Dataset items
* * *
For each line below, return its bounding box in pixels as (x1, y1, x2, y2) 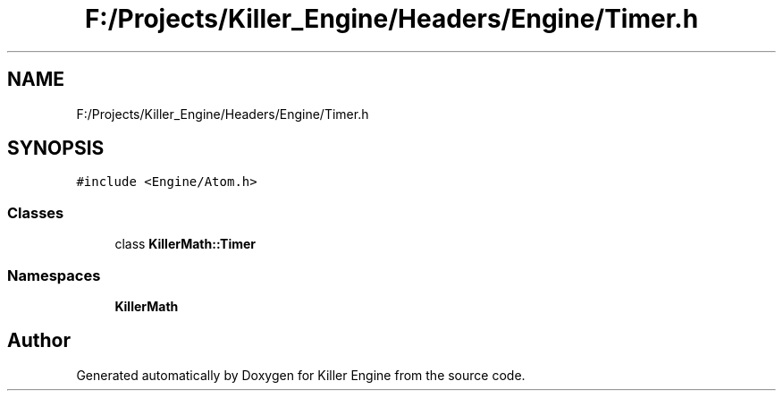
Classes (7, 203, 64, 222)
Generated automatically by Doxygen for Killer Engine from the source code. (76, 367, 526, 383)
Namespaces (7, 266, 101, 284)
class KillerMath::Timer (114, 236, 257, 252)
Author (7, 329, 71, 352)
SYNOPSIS (7, 137, 105, 160)
* * *
_TASK REQUIREMENTS_. Word for word, restate the lines from the one holding "Classes (7, 203, 64, 222)" to the last line of the records.

_REPLY_.
Classes (7, 203, 64, 222)
Generated automatically by Doxygen for Killer Engine from the source code. (76, 367, 526, 383)
Namespaces (7, 266, 101, 284)
class KillerMath::Timer (114, 236, 257, 252)
Author (7, 329, 71, 352)
SYNOPSIS (7, 137, 105, 160)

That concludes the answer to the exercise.